**Input data:**
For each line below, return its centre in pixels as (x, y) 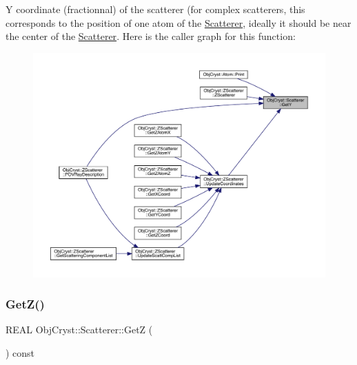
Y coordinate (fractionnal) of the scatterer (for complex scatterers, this (155, 9)
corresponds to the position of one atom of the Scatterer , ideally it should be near (178, 22)
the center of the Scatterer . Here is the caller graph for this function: (151, 36)
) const (20, 353)
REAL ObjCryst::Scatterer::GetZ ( (79, 330)
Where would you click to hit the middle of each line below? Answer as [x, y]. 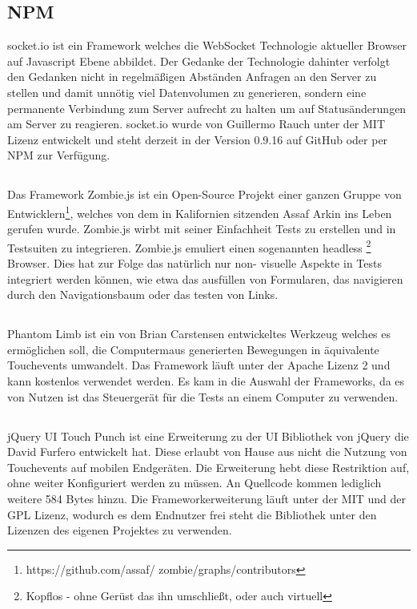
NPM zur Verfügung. [59, 155]
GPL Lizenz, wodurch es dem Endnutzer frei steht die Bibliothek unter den [192, 514]
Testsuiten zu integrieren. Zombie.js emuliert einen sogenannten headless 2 [189, 246]
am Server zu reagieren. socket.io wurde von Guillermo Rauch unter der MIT [196, 124]
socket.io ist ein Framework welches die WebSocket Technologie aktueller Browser [207, 45]
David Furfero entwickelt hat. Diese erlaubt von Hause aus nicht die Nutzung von [207, 452]
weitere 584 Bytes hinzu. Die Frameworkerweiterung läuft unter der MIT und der [206, 498]
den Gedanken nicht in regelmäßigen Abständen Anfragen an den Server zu [192, 77]
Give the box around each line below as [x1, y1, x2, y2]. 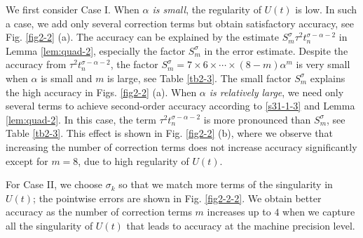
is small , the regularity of [152, 2, 261, 16]
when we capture [282, 204, 355, 219]
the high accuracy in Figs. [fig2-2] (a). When [6, 84, 197, 99]
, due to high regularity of [78, 153, 189, 168]
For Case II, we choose [6, 177, 103, 192]
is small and [41, 70, 93, 85]
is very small [296, 57, 350, 72]
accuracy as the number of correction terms [6, 204, 192, 219]
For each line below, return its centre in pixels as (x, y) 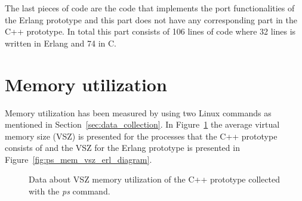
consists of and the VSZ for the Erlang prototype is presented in (122, 148)
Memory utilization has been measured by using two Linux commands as (138, 112)
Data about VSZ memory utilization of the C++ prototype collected (155, 179)
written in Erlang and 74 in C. (61, 43)
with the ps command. (70, 191)
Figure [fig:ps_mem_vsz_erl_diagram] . (78, 159)
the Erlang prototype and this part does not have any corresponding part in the (151, 19)
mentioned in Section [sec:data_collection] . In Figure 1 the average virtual (142, 124)
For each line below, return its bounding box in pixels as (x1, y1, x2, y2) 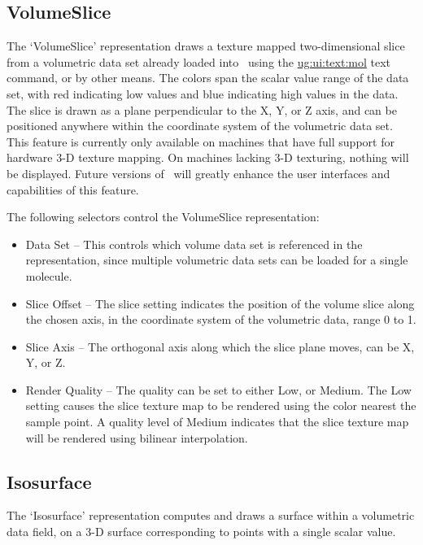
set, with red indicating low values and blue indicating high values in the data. (7, 85, 399, 102)
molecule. (25, 267, 72, 284)
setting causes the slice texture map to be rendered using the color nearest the (25, 397, 416, 414)
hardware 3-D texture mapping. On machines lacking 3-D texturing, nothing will (7, 149, 409, 166)
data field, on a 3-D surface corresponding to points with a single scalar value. (7, 523, 396, 540)
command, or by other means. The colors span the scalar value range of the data (7, 69, 409, 86)
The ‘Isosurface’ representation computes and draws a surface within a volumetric (7, 507, 415, 524)
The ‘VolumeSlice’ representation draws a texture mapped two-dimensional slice (7, 37, 405, 54)
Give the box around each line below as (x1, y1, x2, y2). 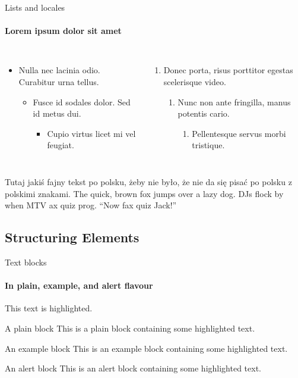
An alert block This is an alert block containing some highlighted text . (5, 362, 262, 374)
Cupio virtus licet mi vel (47, 127, 136, 139)
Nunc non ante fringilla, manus (177, 95, 291, 108)
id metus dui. (33, 107, 81, 120)
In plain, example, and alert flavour (5, 279, 153, 292)
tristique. (192, 139, 225, 151)
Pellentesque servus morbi (192, 127, 286, 139)
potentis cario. (177, 107, 230, 120)
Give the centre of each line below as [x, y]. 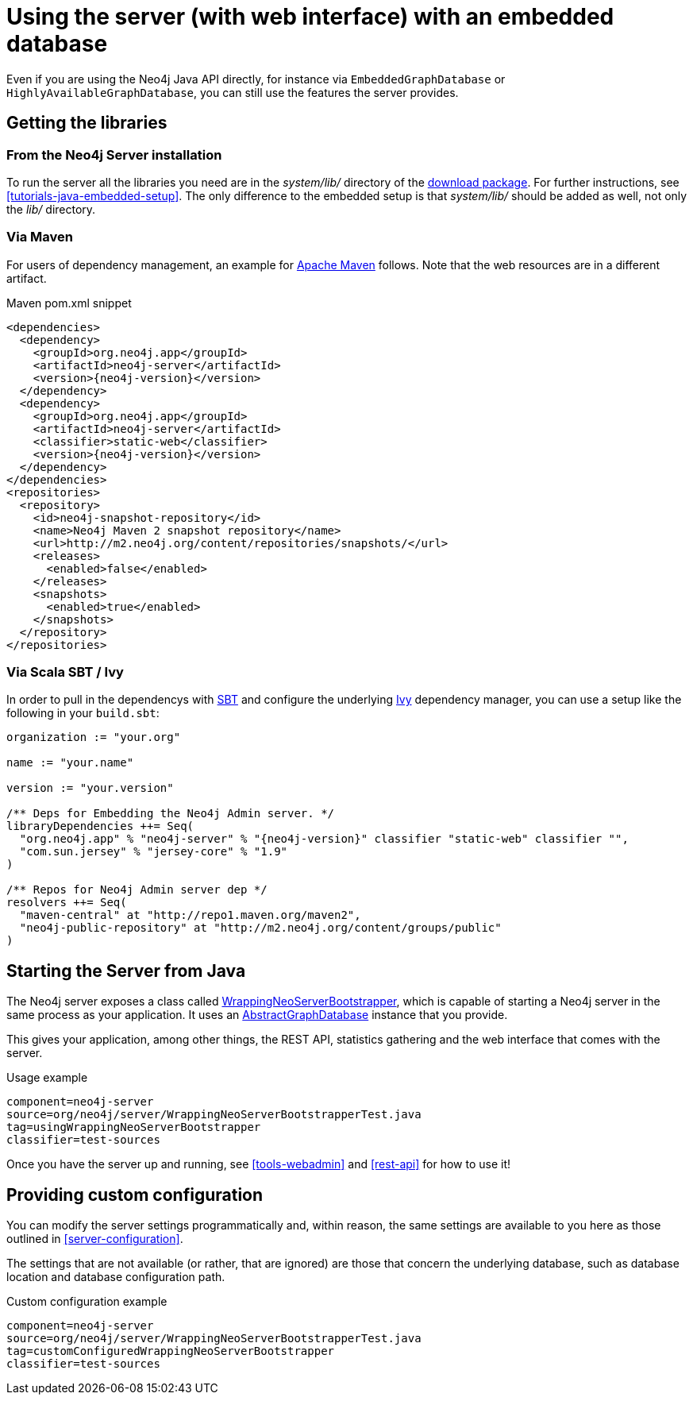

**Task statement:** The response should be the listing above, limited to the lines between the one holding "An alert block This" and the one holding "tristique. (192, 139, 225, 151)", inclusive, reproduced exactly.

**Answer box:**
An alert block This is an alert block containing some highlighted text . (5, 362, 262, 374)
Cupio virtus licet mi vel (47, 127, 136, 139)
Nunc non ante fringilla, manus (177, 95, 291, 108)
id metus dui. (33, 107, 81, 120)
In plain, example, and alert flavour (5, 279, 153, 292)
tristique. (192, 139, 225, 151)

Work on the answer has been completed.